We can't launch the CEV on an EELV; man-rating any of those vehicles would be a nightmare. We can't launch only on foreign launch vehicles, as said above. Technology development will NOT inspire the next generation of scientists and engineers, which is one of NASA's ultimate goals--human spaceflight is inspirational and helped us with the cold war, after all.
The fact that you know so much but know so little is shown by your desires for NTP -- not only is Nuclear Thermal Propulsion going to cost billions of dollars and take years to finish, it really doesn't help that much for going to the Moon. Sure, you could launch a more capable system and take the same time to get there (or you could get there faster), but if you have to spend $5B on the engine alone, and probably $B for each copy of it, you're not going to have a space program left to train the astronauts, much less build the spacecraft.
And don't get me started with the "high-density nuclear power plants"! Sheesh, that's ANOTHER $5 billion--and if we're successful, we'll have the largest ever nuclear protest group at the launch site...ASSUMING that we can get launch approval! Never mind that it'll only be politically viable for 2 more years (6, if we get another republican, or maybe 10 if we get two) and the system will take at least 15 years to build. Look at SP-100's future if you don't believe me.
"Antimatter-catalyzed microfission/microfusion"?!?!?! What are you smoking? If we have problems launching something like New Frontiers, which had an RTG on it, how are we going to launch the most dangerous thing known to mankind? Oh, and that's forgetting that a project manager is incentivized to put things on his mission that will WORK...which means TRL 7, minimum, and this is, what, TRL 2? I doubt that there's a workable science bench microfission...and even if there were, it's got to fit on a conventional launch vehicle to get into space.

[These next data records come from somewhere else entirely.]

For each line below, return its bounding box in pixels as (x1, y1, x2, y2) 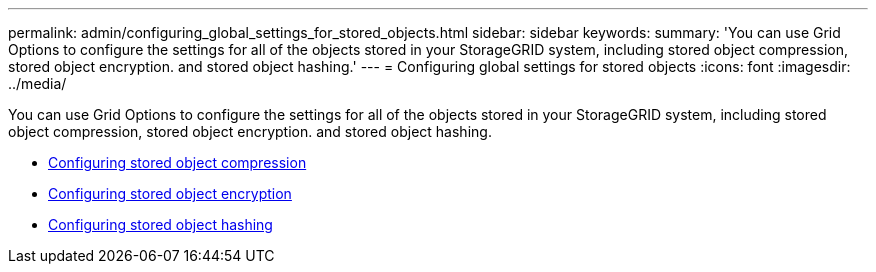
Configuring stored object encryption (48, 185, 292, 202)
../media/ (8, 75, 67, 92)
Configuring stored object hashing (48, 216, 273, 233)
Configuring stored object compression (48, 154, 307, 171)
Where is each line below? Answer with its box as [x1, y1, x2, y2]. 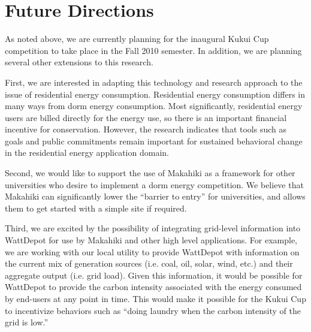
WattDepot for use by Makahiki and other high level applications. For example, [5, 234, 297, 246]
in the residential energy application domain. [5, 146, 169, 159]
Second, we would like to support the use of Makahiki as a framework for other [5, 167, 295, 179]
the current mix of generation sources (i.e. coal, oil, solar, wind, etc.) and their [5, 257, 293, 270]
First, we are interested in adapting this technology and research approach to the [5, 76, 303, 88]
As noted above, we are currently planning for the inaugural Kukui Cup [5, 32, 269, 45]
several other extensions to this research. [5, 56, 153, 68]
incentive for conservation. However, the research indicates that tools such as [5, 123, 286, 135]
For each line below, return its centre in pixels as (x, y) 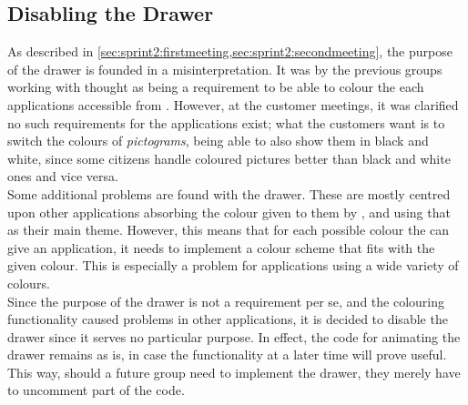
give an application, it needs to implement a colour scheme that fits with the (221, 247)
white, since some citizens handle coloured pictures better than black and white (229, 158)
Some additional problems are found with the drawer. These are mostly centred (229, 193)
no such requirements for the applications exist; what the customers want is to (226, 122)
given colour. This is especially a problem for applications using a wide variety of (233, 265)
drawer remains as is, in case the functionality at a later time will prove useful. (227, 354)
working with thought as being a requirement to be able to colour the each (216, 87)
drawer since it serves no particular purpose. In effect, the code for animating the (234, 336)
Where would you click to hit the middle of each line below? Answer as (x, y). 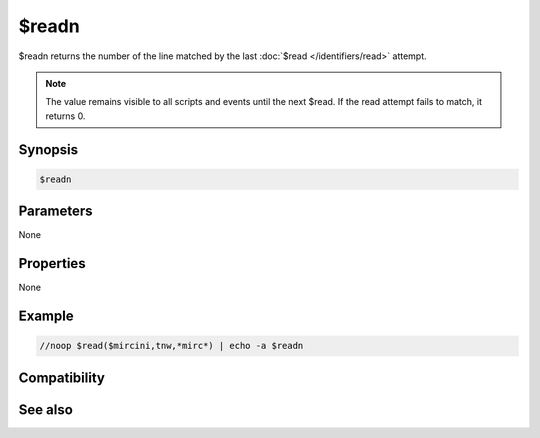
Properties (52, 263)
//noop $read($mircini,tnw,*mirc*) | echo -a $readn (171, 346)
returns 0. (65, 116)
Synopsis (48, 149)
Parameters (55, 211)
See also (46, 409)
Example (46, 315)
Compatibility (61, 377)
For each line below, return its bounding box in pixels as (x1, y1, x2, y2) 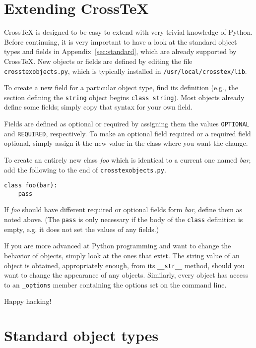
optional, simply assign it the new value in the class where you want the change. (4, 138, 248, 148)
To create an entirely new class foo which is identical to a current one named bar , (4, 154, 251, 165)
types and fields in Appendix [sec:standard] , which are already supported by (4, 46, 237, 57)
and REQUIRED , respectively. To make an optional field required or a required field (4, 128, 251, 138)
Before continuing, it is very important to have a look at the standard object (4, 36, 237, 47)
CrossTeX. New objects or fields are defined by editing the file (4, 56, 192, 66)
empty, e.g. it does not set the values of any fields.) (4, 224, 159, 234)
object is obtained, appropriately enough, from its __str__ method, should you (4, 260, 245, 270)
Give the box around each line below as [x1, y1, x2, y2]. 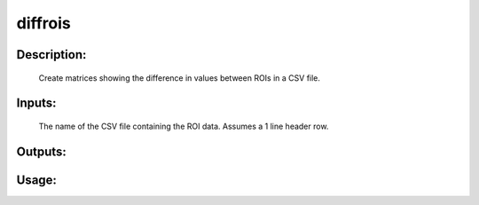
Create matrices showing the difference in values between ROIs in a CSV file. [38, 72, 321, 83]
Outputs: [16, 144, 67, 159]
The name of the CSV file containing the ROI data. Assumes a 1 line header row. [38, 121, 329, 131]
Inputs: [16, 96, 57, 111]
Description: [16, 47, 87, 62]
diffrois [16, 13, 71, 33]
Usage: [16, 172, 58, 187]
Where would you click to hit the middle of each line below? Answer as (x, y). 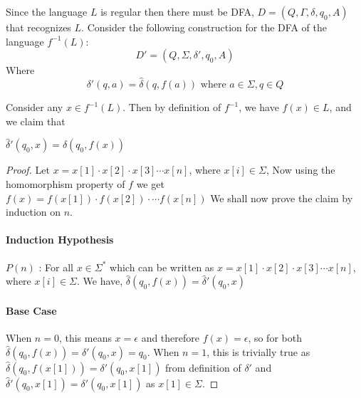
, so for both (275, 337)
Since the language (47, 11)
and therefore (170, 337)
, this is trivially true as (258, 351)
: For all (56, 267)
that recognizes (38, 27)
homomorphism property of (66, 184)
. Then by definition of (172, 107)
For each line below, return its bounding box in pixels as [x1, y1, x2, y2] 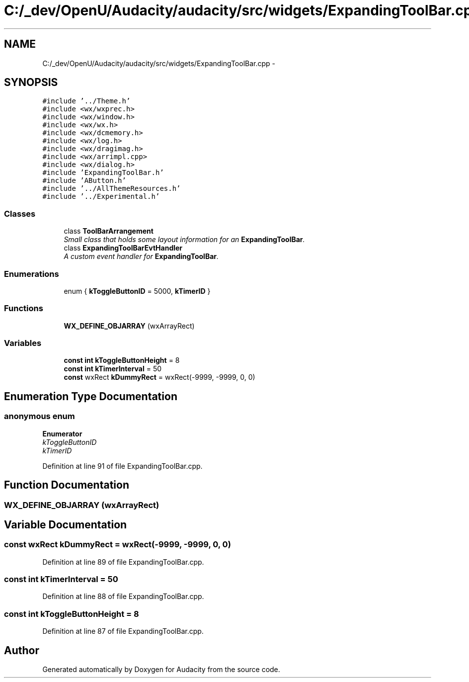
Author [4, 644, 39, 657]
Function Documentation [4, 479, 129, 492]
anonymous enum [4, 411, 75, 422]
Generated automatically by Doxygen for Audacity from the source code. [42, 665, 280, 674]
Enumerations [4, 268, 59, 279]
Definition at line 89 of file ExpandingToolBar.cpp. [42, 557, 204, 566]
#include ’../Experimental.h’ [42, 192, 160, 201]
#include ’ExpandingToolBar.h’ [42, 169, 164, 177]
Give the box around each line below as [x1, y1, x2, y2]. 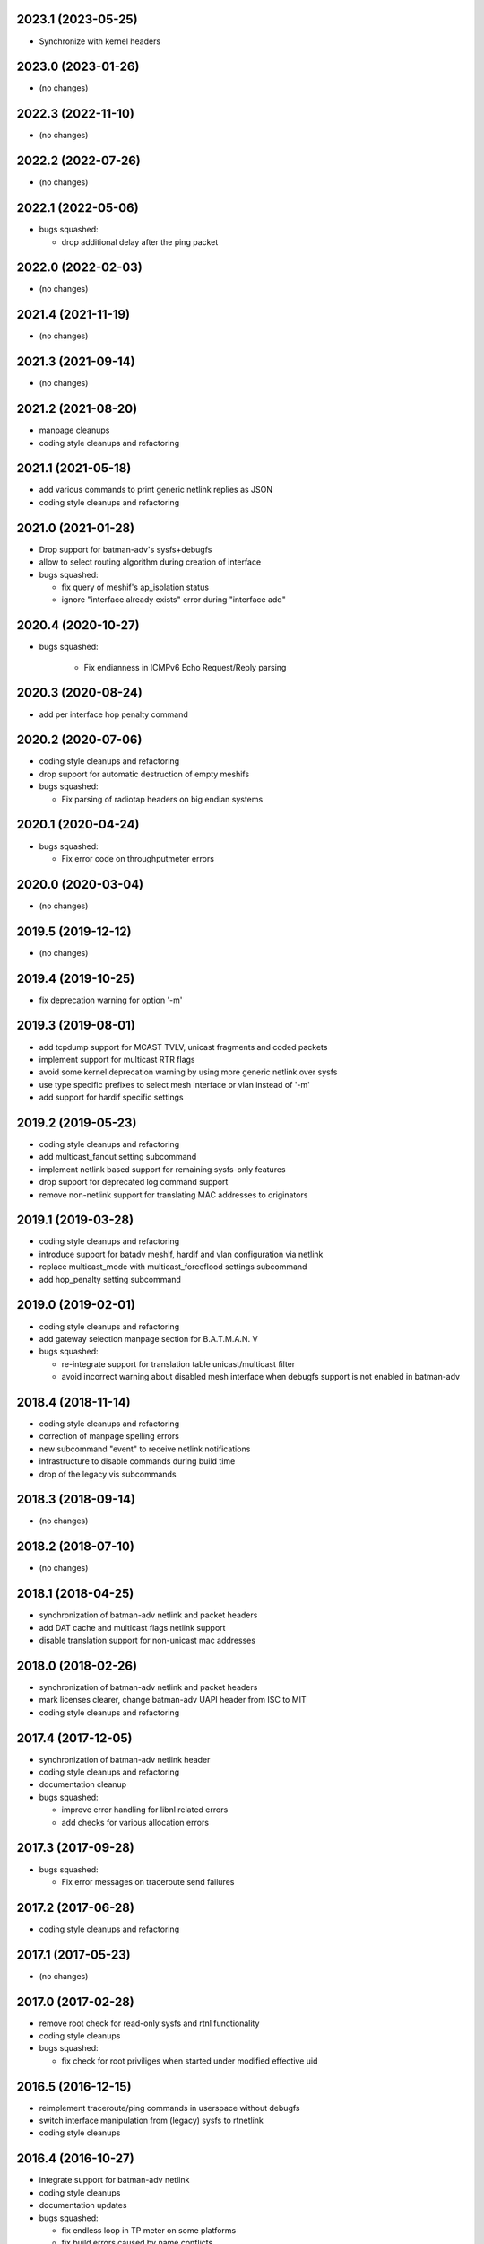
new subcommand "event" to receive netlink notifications [39, 1443, 251, 1454]
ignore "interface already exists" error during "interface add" [61, 594, 286, 605]
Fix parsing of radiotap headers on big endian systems [61, 793, 264, 804]
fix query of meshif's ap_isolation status [61, 582, 210, 592]
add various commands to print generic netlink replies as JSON [39, 485, 273, 495]
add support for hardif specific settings [39, 1091, 184, 1103]
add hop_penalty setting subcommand [39, 1274, 181, 1284]
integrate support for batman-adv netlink [39, 2175, 190, 2186]

Technologists always forget to think of things like a project manager: A project manager wants a piece of equipment on his spacecraft to 1) work, 2) fit, 3) weigh as little as possible, and 4) take up as little electricity as possible. PERFORMANCE IS SECONDARY to all of these.
A technologist, on the other hand, is looking for a new, more powerful, more efficient thing. He usually thinks that, once performance is achieved, then putting it into the package that will fit on the spacecraft is no big deal. It's usually the most technically challenging part! Look at how long it took the MER rovers to unfold...well, all of those mechanisms had to be designed and built, which cost a lot of money--if a larger aeroshell could have been used (technically difficult, reentry is tough) then the rovers could well have been less expensive.

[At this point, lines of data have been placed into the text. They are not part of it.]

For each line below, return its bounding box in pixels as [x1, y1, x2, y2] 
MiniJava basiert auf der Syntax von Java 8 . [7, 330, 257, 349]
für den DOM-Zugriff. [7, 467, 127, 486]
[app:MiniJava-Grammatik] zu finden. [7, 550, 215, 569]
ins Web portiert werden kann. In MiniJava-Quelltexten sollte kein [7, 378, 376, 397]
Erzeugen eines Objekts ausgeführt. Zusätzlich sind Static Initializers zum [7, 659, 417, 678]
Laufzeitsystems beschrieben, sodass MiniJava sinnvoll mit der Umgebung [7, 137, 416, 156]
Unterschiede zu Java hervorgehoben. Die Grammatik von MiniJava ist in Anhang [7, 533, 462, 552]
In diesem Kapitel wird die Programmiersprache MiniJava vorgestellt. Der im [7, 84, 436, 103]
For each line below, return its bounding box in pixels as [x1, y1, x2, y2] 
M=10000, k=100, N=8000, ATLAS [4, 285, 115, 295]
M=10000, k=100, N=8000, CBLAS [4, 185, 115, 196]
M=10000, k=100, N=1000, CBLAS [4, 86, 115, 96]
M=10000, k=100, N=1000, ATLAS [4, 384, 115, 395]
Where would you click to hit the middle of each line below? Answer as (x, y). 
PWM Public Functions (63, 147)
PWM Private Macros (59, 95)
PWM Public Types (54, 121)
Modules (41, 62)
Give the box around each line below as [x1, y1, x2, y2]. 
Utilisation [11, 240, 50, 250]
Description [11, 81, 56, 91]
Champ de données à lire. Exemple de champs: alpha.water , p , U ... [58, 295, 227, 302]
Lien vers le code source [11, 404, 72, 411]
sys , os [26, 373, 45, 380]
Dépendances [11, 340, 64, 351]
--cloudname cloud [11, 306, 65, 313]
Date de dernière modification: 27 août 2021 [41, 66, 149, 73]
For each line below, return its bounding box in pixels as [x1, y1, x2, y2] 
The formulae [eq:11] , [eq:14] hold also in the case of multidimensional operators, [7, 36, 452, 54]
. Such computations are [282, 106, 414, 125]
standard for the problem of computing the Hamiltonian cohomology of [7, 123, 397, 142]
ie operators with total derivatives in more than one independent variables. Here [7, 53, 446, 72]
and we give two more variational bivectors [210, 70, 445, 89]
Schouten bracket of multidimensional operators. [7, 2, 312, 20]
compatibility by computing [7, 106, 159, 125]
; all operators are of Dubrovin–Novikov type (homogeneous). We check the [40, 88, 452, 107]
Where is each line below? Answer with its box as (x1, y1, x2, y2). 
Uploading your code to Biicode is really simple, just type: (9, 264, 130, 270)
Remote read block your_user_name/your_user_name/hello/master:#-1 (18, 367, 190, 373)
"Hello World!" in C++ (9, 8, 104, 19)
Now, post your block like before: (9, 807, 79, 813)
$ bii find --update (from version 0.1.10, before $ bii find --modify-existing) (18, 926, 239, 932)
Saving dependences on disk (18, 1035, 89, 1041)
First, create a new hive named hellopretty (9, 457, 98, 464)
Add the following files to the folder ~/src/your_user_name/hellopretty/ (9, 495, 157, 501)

In the end, though, the real problem is political viability--and none of your suggestions take that into account. If you're going to spend $17,000,000,000 of the taxpayer's money, then it has to be acceptible to their elected representatives, or it's not going to fly.
(arg!)Styopa, You can buy a HD antenna for your HD TV for about $180 and get hi-def broadcasts for free...and since it's a digital signal, the signal should either come in crystal clear or not at all. If you don't mind commercials, it's not a bad deal--especially if you like sports. (I don't, so I haven't gotten an antenna yet.) Of course, commercials used to be good, that's when you'd go get more food from the fridge!
To completely discount something like the Revolution controller (and before you get the chance to actually use it) is a bit...limiting.